Случайное занижение выборки — этот метод направлен на то, чтобы сбалансировать распределение классов путем случайного исключения примеров большинства классов. Это делается до тех пор, пока экземпляры большинства и меньшинства не будут сбалансированы.
Total observations = 5000 Fraudulent Observations = 50 Non-Fraudulent Observations = 4950 Event Rate = 1%
В этом случае мы берем 10% выборок без замены из случаев не мошенничества, а затем объединяем их с примерами мошенничества —
Не мошеннические наблюдения после случайной выборки = 10% из 4950 = 495
Всего наблюдений после объединения их с мошенническими наблюдениями = 50 + 495 = 545
Следовательно, теперь частота событий для нового набора данных после выборки = 9%
Основным преимуществом этого метода является то, что он может сократить время выполнения и улучшить хранение.
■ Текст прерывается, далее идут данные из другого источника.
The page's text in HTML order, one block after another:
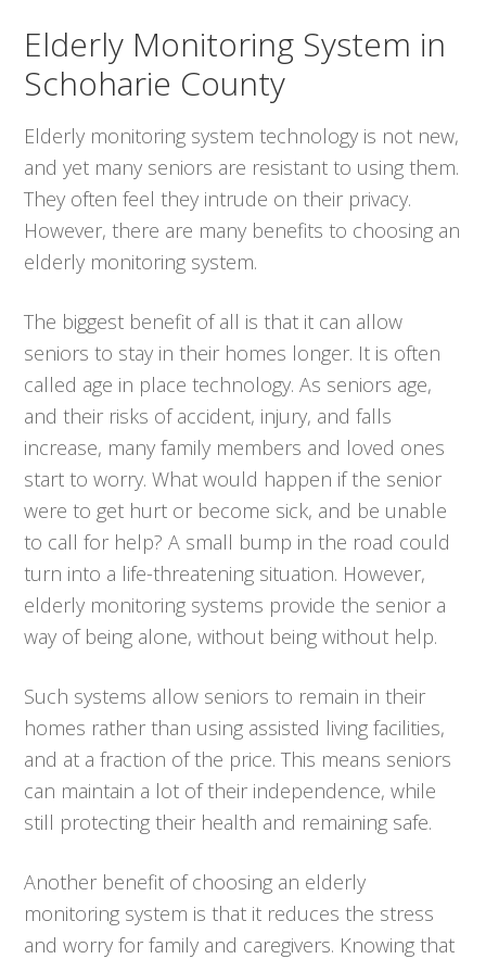
Elderly Monitoring System in
Schoharie County
Elderly monitoring system technology is not new,
and yet many seniors are resistant to using them.
They often feel they intrude on their privacy.
However, there are many benefits to choosing an
elderly monitoring system.
The biggest benefit of all is that it can allow
seniors to stay in their homes longer. It is often
called age in place technology. As seniors age,
and their risks of accident, injury, and falls
increase, many family members and loved ones
start to worry. What would happen if the senior
were to get hurt or become sick, and be unable
to call for help? A small bump in the road could
turn into a life-threatening situation. However,
elderly monitoring systems provide the senior a
way of being alone, without being without help.
Such systems allow seniors to remain in their
homes rather than using assisted living facilities,
and at a fraction of the price. This means seniors
can maintain a lot of their independence, while
still protecting their health and remaining safe.
Another benefit of choosing an elderly
monitoring system is that it reduces the stress
and worry for family and caregivers. Knowing that
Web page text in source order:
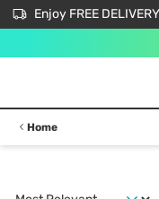
Enjoy FREE
Home
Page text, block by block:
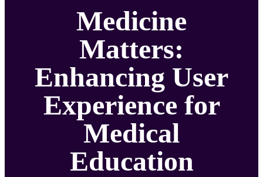
Medicine
Matters:
Enhancing User
Experience for
Medical
Education
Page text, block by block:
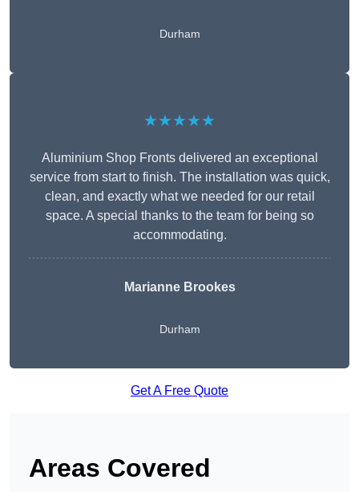
Durham
★★★★★
Aluminium Shop Fronts delivered an exceptional
service from start to finish. The installation was quick,
clean, and exactly what we needed for our retail
space. A special thanks to the team for being so
accommodating.
Marianne Brookes
Durham
Get A Free Quote
Areas Covered
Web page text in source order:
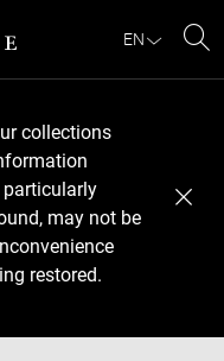
EN
collections
particularly
may not be
restored.
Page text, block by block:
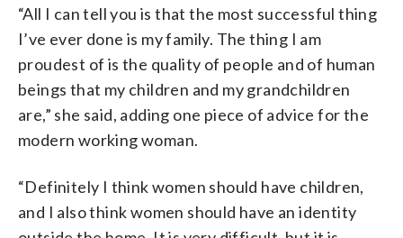
“All I can tell you is that the most successful thing
I’ve ever done is my family. The thing I am
proudest of is the quality of people and of human
beings that my children and my grandchildren
are,” she said, adding one piece of advice for the
modern working woman.
“Definitely I think women should have children,
and I also think women should have an identity
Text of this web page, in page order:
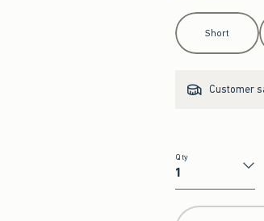
Select Length
Short
Customer
Qty
Qty
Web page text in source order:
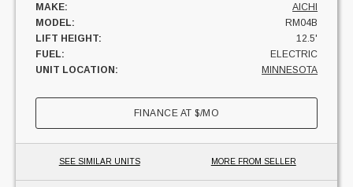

Но с другой стороны, он может отбрасывать полезную информацию, уменьшая при этом количество выборок обучающих данных.
-
Случайная избыточная выборка — этот метод направлен на балансирование распределения классов путем увеличения числа экземпляров в классе меньшинства путем их репликации.
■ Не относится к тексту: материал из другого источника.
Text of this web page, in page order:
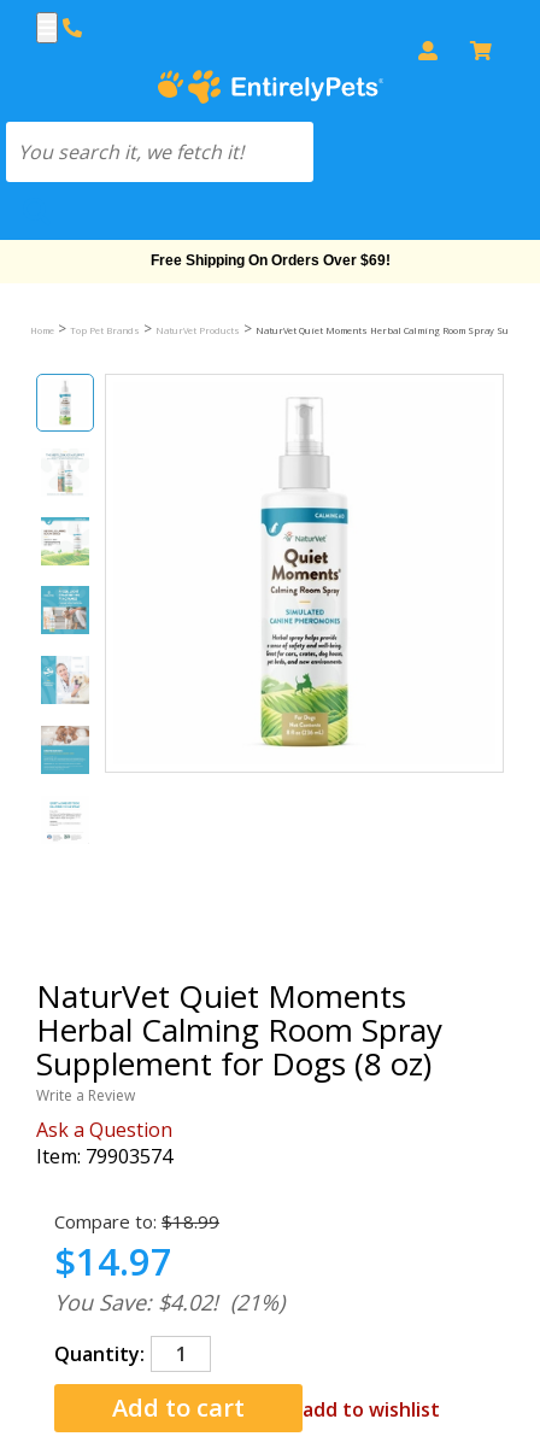
Free Shipping On Orders Over $69!
Home > Top Pet Brands > NaturVet Products > NaturVet Quiet Moments Herbal Calming Room Spray
NaturVet Quiet Moments
Herbal Calming Room Spray
Supplement for Dogs (8 oz)
Write a Review
Ask a Question
Item: 79903574
Compare to: $18.99
$14.97
You Save: $4.02! (21%)
Quantity:
add to wishlist
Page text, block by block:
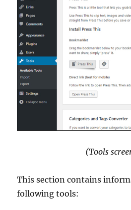
(Tools
This section contains
following tools:
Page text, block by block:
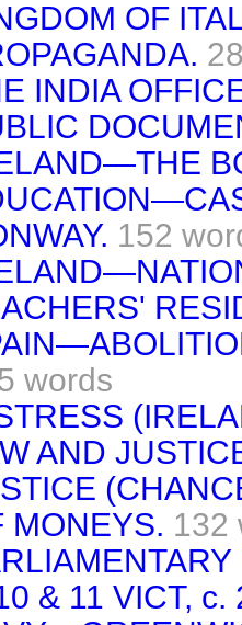
OF
INDIA
152
words
AND
MONEYS. 132
& 11 VICT, c.
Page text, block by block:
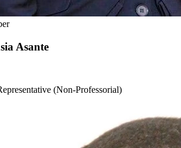
Asante
(Non-Professorial)
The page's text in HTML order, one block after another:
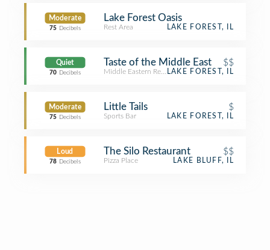
Moderate
75 Decibels
Lake Forest Oasis
Rest Area LAKE FOREST, IL
Quiet
70 Decibels
Taste of the Middle East $$
Middle Eastern RestaurantLAKE FOREST, IL
Moderate
75 Decibels
Little Tails $
Sports Bar LAKE FOREST, IL
Loud
78 Decibels
The Silo Restaurant $$
Pizza Place LAKE BLUFF, IL
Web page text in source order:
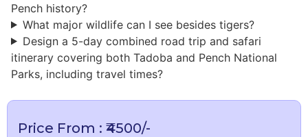
Pench history?
What major wildlife can I see besides tigers?
Design a 5-day combined road trip and safari
itinerary covering both Tadoba and Pench National
Parks, including travel times?
Price From : ₹4500/-
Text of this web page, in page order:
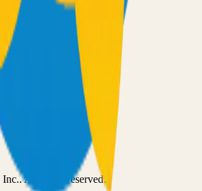
Inc.. All rights reserved.
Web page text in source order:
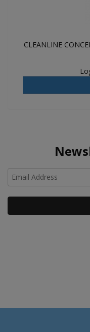
CLEANLINE
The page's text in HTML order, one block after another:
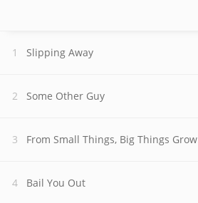
Slipping Away
Some Other Guy
From Small Things, Big Things Grow
Bail You Out
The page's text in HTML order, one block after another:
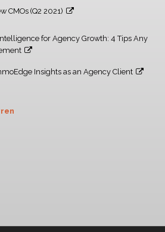
CMOs (Q2 2021)
for Agency Growth: 4 Tips Any
Insights as an Agency Client
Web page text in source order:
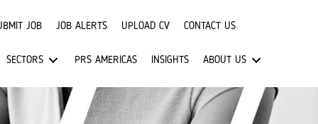
JOB JOB ALERTS UPLOAD CV CONTACT US
SECTORS PRS AMERICAS INSIGHTS ABOUT US
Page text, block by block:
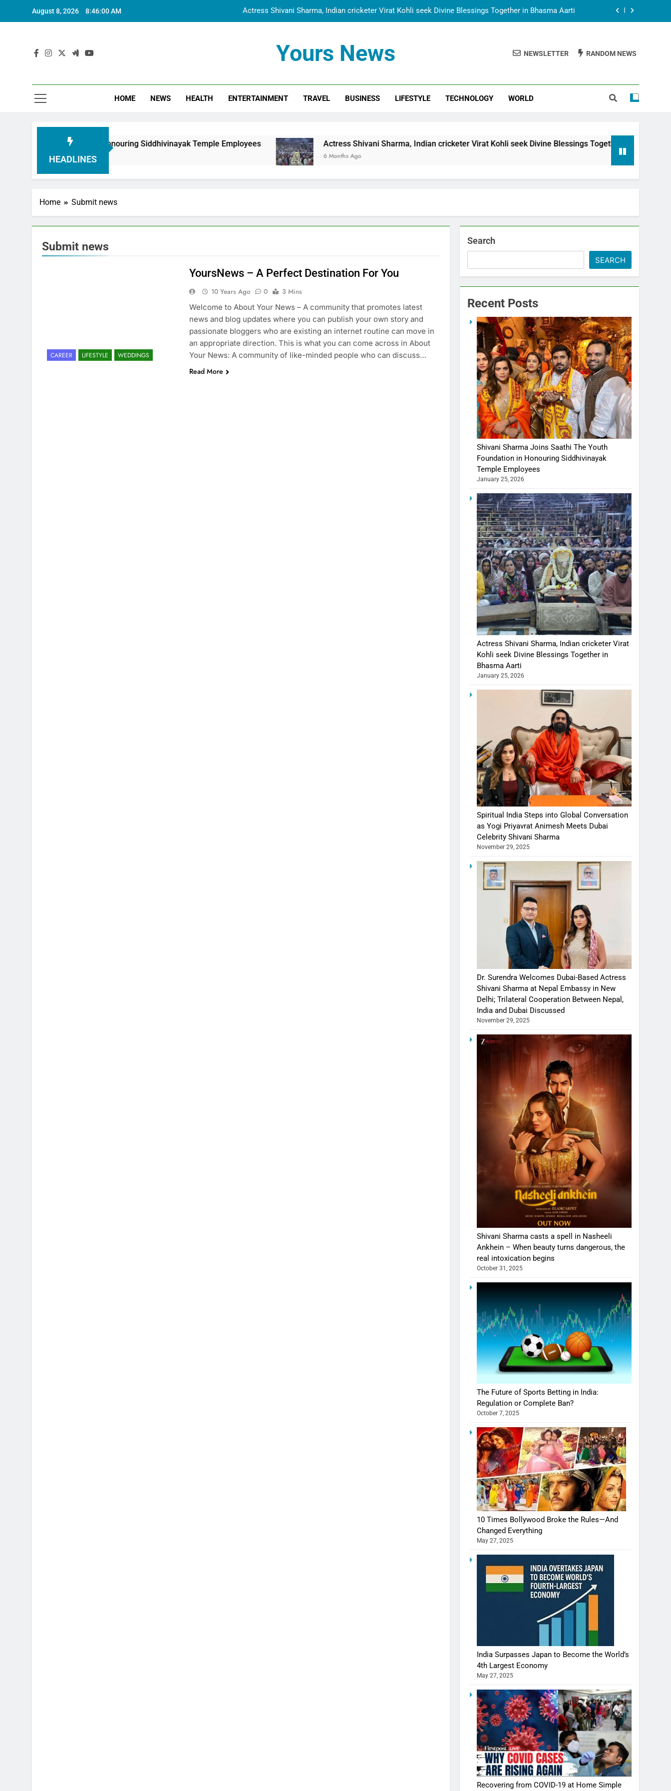
August 8, 2026 8:46:01 AM Actress Shivani Sharma, Indian cricketer Virat Kohli seek Divine Blessings Together in Bhasma Aarti
Dr. Surendra Welcomes Dubai-Based Actress Shivani Sharma at Nepal Embassy in New Delhi; Trilateral
Cooperation Between Nepal, India and Dubai Discussed
Actress Shivani Sharma, Indian cricketer Virat Kohli seek Divine Blessings Together in Bhasma Aarti
Dr. Surendra Welcomes Dubai-Based Actress Shivani Sharma at Nepal Embassy in New Delhi; Trilateral
Yours News NEWSLETTER RANDOM NEWS
HOME NEWS HEALTH ENTERTAINMENT TRAVEL BUSINESS LIFESTYLE TECHNOLOGY WORLD
HEADLINES
in Honouring Siddhivinayak Temple Employees Actress Shivani Sharma, Indian cricketer Virat Kohli seek Divine Blessings Together in Bhasma Aarti
6 Months Ago
Home Submit news
Submit news
CAREER LIFESTYLE WEDDINGS
YoursNews – A Perfect Destination For You
10 Years Ago 0
3 Mins
Welcome to About Your News – A community that promotes latest
news and blog updates where you can publish your own story and
passionate bloggers who are existing an internet routine can move in
an appropriate direction. This is what you can come across in About
Your News: A community of like-minded people who can discuss…
Read More
Search
SEARCH
Recent Posts
Shivani Sharma Joins Saathi The Youth
Foundation in Honouring Siddhivinayak
Temple Employees
January 25, 2026
Actress Shivani Sharma, Indian cricketer Virat
Kohli seek Divine Blessings Together in
Bhasma Aarti
January 25, 2026
Spiritual India Steps into Global Conversation
as Yogi Priyavrat Animesh Meets Dubai
Celebrity Shivani Sharma
November 29, 2025
Dr. Surendra Welcomes Dubai-Based Actress
Shivani Sharma at Nepal Embassy in New
Delhi; Trilateral Cooperation Between Nepal,
India and Dubai Discussed
November 29, 2025
Shivani Sharma casts a spell in Nasheeli
Ankhein – When beauty turns dangerous, the
real intoxication begins
October 31, 2025
The Future of Sports Betting in India:
Regulation or Complete Ban?
October 7, 2025
10 Times Bollywood Broke the Rules—And
Changed Everything
May 27, 2025
India Surpasses Japan to Become the World’s
4th Largest Economy
May 27, 2025
Recovering from COVID-19 at Home Simple
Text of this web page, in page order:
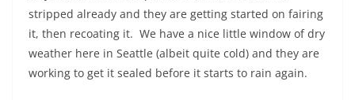
stripped already and they are getting started on fairing
it, then recoating it. We have a nice little window of dry
weather here in Seattle (albeit quite cold) and they are
working to get it sealed before it starts to rain again.

Случайная избыточная выборка — этот метод направлен на балансирование распределения классов путем увеличения числа экземпляров в классе меньшинства путем их репликации.
Total observations = 5000 Fraudulent Observations = 50 Non-Fraudulent Observations = 4950 Event Rate = 1%
В случае, если мы повторяем 50 мошеннических наблюдений 30 раз, то мошеннические наблюдения после репликации наблюдений класса меньшинства будут 1500. И тогда общее количество наблюдений в новых данных после передискретизации будет 4950 + 1500 = 6450. Следовательно, частота событий для нового набора данных будет 1500/6450 = 23%.
Основным преимуществом этого метода является то, что не будет потери полезной информации. Но, с другой стороны, у него повышенные шансы переоснащения, потому что он копирует события класса меньшинства.
Техника ансамбля
Эта методология в основном используется для модификации существующих алгоритмов классификации, чтобы сделать их подходящими для несбалансированных наборов данных. При таком подходе мы строим несколько двухступенчатых классификаторов из исходных данных и затем агрегируем их прогнозы. Случайный лесной классификатор является примером ансамблевого классификатора.